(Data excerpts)
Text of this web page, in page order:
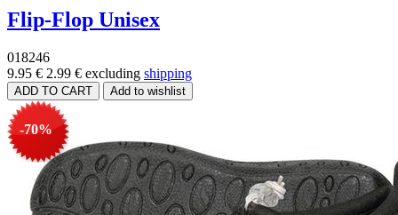
Flip-Flop Unisex
018246
9.95 € 2.99 € excluding shipping
-70%
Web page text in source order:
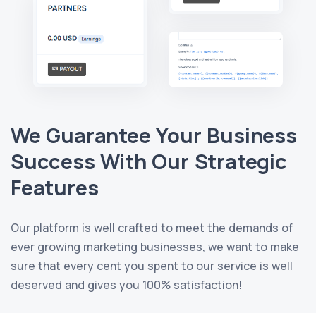
We Guarantee Your Business
Success With Our Strategic
Features
Our platform is well crafted to meet the demands of
ever growing marketing businesses, we want to make
sure that every cent you spent to our service is well
deserved and gives you 100% satisfaction!
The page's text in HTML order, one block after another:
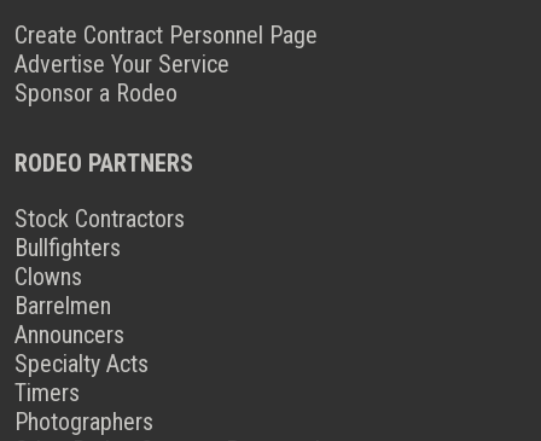
Create Contract Personnel Page
Advertise Your Service
Sponsor a Rodeo
RODEO PARTNERS
Stock Contractors
Bullfighters
Clowns
Barrelmen
Announcers
Specialty Acts
Timers
Photographers
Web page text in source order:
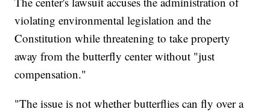
violating environmental legislation and the
Constitution while threatening to take property
away from the butterfly center without "just
compensation."
"The issue is not whether butterflies can fly over a
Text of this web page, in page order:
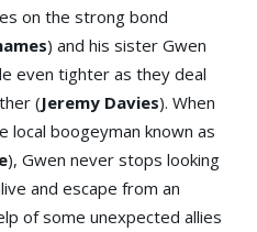
on the strong bond
) and his sister Gwen
even tighter as they deal
(Jeremy Davies). When
local boogeyman known as
), Gwen never stops looking
and escape from an
of some unexpected allies
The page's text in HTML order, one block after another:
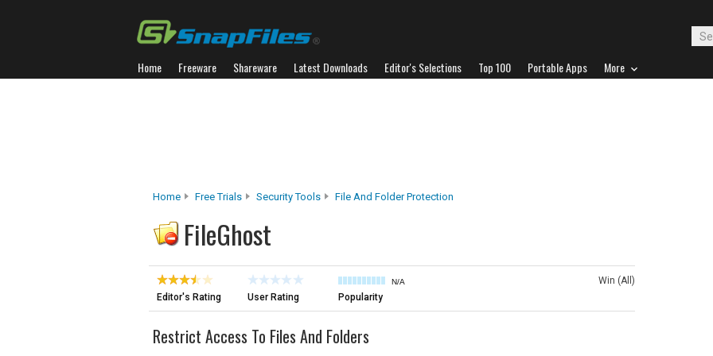
Home Freeware Shareware Latest Downloads Editor's Selections Top 100 Portable Apps More
Home Free Trials Security Tools File And Folder Protection
FileGhost
Editor's Rating User Rating
N/A
Popularity
Win (All)
Restrict Access To Files And Folders
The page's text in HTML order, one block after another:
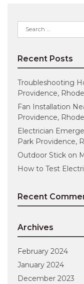
Search
for:
Recent Posts
Troubleshooting
Providence,
Fan Installation
Providence,
Electrician
Park Providence,
Outdoor Stick on
How to Test
Recent
Archives
February 2024
January 2024
December 2023
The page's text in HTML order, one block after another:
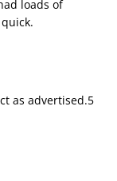
loads of
as advertised.5
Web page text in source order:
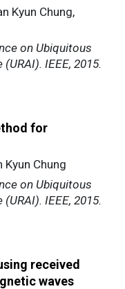
Kyun Chung,
on Ubiquitous
IEEE, 2015.
for
Kyun Chung
on Ubiquitous
IEEE, 2015.
received
waves
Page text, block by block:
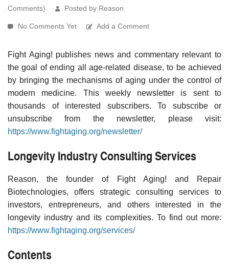
Comments)
Posted by Reason
No Comments Yet Add a Comment
Fight Aging! publishes news and commentary relevant to
the goal of ending all age-related disease, to be achieved
by bringing the mechanisms of aging under the control of
modern medicine. This weekly newsletter is sent to
thousands of interested subscribers. To subscribe or
unsubscribe from the newsletter, please visit:
https://www.fightaging.org/newsletter/
Longevity Industry Consulting Services
Reason, the founder of Fight Aging! and Repair
Biotechnologies, offers strategic consulting services to
investors, entrepreneurs, and others interested in the
longevity industry and its complexities. To find out more:
https://www.fightaging.org/services/
Contents

YOUR ASSIGNMENT: The pictures alone are to be left out when the data above is copied; all else must match exactly.

FINISHED TASK:
Text of this web page, in page order:
Flip-Flop Unisex
018246
9.95 € 2.99 € excluding shipping
-70%
Web page text in source order:
We Guarantee Your Business
Success With Our Strategic
Features
Our platform is well crafted to meet the demands of
ever growing marketing businesses, we want to make
sure that every cent you spent to our service is well
deserved and gives you 100% satisfaction!
The page's text in HTML order, one block after another:
Create Contract Personnel Page
Advertise Your Service
Sponsor a Rodeo
RODEO PARTNERS
Stock Contractors
Bullfighters
Clowns
Barrelmen
Announcers
Specialty Acts
Timers
Photographers
Web page text in source order:
violating environmental legislation and the
Constitution while threatening to take property
away from the butterfly center without "just
compensation."
"The issue is not whether butterflies can fly over a
Text of this web page, in page order:
on the strong bond
) and his sister Gwen
even tighter as they deal
(Jeremy Davies). When
local boogeyman known as
), Gwen never stops looking
and escape from an
of some unexpected allies
The page's text in HTML order, one block after another:
Home Freeware Shareware Latest Downloads Editor's Selections Top 100 Portable Apps More
Home Free Trials Security Tools File And Folder Protection
FileGhost
Editor's Rating User Rating
N/A
Popularity
Win (All)
Restrict Access To Files And Folders
The page's text in HTML order, one block after another:
Search
for:
Recent Posts
Troubleshooting
Providence,
Fan Installation
Providence,
Electrician
Park Providence,
Outdoor Stick on
How to Test
Recent
Archives
February 2024
January 2024
December 2023
The page's text in HTML order, one block after another:
loads of
as advertised.5
Web page text in source order:
Kyun Chung,
on Ubiquitous
IEEE, 2015.
for
Kyun Chung
on Ubiquitous
IEEE, 2015.
received
waves
Page text, block by block:
Comments)
Posted by Reason
No Comments Yet Add a Comment
Fight Aging! publishes news and commentary relevant to
the goal of ending all age-related disease, to be achieved
by bringing the mechanisms of aging under the control of
modern medicine. This weekly newsletter is sent to
thousands of interested subscribers. To subscribe or
unsubscribe from the newsletter, please visit:
https://www.fightaging.org/newsletter/
Longevity Industry Consulting Services
Reason, the founder of Fight Aging! and Repair
Biotechnologies, offers strategic consulting services to
investors, entrepreneurs, and others interested in the
longevity industry and its complexities. To find out more:
https://www.fightaging.org/services/
Contents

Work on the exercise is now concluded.